Dethorne Graham was spotted leaving a convenience store in Charlotte, North Carolina. According to the legal report, Officer M.S. Connor believed Graham had left the store “unusually quickly” and in response, pulled him over as he left in a friend’s car. Being a diabetic, Graham was suffering what his friend, William Berry, noted as a “sugar reaction,” causing him to exit the car and soon pass out. As Berry begged law enforcement to check Graham's pocket for a diabetic decal, the officers forced Graham's face down against the hood of the car, and smashed his head into the back of the police car. When Graham regained consciousness, he had suffered “multiple injuries, including a broken foot.”
When this case was seen before the Supreme Court, they ruled in favor of Officer Connor. According to the majority opinion, “The ‘reasonableness’ of a particular force must be judged from the perspective of a reasonable officer on the scene, rather than with the 20/20 vision of hindsight.” In other words, in the United States, by law, it is up to the discretion of the police officer to deem whether or not deadly force is reasonable.
There lies the predicament of the current United States jury.
There is no standard definition of what does and does not constitute a “reasonable” threat to a police officer. Asking ten individuals to come to a unanimous consensus that an officer’s fear was not warranted, is an incredibly difficult task. Rather than asking prosecutors, sociologists or legal experts, the current judicial system forces random individuals to use their personal opinion to decide whether or not the split second decision of a police officer’s gun shot was in response to a warranted threat, from the perception of the officer.
According to former prosecutor
Katie Phang, “It really leaves it as somewhat of a free for all for a jury to have to make a decision … You and I both have different interpretations of what’s reasonable, we all do, so you’re trying to ask the jurors to come to one unified decision based on their individual interpretations … And that makes almost an impossible standard for the government or the state to be able to achieve.”

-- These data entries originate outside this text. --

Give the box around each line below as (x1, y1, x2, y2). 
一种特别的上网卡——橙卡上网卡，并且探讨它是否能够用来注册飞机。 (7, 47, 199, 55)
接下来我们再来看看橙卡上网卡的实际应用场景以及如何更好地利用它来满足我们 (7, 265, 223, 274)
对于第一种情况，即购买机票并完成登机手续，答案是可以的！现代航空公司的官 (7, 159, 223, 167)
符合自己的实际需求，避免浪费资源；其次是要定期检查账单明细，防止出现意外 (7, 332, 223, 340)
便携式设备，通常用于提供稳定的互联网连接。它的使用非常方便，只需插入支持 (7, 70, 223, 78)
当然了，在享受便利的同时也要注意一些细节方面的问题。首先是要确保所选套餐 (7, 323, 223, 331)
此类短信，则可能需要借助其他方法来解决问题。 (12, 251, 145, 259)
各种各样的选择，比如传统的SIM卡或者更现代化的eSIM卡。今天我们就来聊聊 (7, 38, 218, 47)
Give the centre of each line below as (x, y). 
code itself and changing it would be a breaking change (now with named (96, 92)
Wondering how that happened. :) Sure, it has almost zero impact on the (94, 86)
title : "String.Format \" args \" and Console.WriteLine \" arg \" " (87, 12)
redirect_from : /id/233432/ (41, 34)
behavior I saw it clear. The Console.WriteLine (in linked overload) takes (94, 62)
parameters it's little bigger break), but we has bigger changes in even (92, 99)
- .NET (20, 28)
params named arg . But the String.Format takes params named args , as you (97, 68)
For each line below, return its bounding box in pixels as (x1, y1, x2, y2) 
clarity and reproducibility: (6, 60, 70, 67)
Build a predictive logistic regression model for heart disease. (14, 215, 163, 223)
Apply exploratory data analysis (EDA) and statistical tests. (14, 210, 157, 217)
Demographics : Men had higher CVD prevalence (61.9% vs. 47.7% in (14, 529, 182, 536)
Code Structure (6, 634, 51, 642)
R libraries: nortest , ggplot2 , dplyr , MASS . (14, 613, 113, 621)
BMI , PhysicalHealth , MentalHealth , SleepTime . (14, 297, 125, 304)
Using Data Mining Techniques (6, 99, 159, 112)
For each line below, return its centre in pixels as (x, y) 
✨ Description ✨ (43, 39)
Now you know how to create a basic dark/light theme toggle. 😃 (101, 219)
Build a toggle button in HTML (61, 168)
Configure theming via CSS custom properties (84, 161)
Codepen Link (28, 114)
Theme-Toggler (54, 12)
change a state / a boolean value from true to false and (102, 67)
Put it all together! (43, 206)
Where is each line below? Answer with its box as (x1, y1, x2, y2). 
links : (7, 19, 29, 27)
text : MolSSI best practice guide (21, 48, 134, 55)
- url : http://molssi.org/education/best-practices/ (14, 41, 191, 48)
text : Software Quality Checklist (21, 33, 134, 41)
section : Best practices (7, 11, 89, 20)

While efforts to reduce police brutality including
higher diversity on the police force,
body cameras with public access to footage and
racial consciousness training are all noble initiatives in reducing police misconduct, none combat the deeply troubled U.S legal system. As of now, only in cases such as Amy Guyger’s, where the facts of the case are so inarguably apparent of unnecessary force, can a jury collectively deliver a guilty verdict.
Unless the U.S. legal system gets some kind of universal overhaul, don’t expect many more guilty verdicts for white police officers, even if their victims are unarmed and their crimes are caught on tape.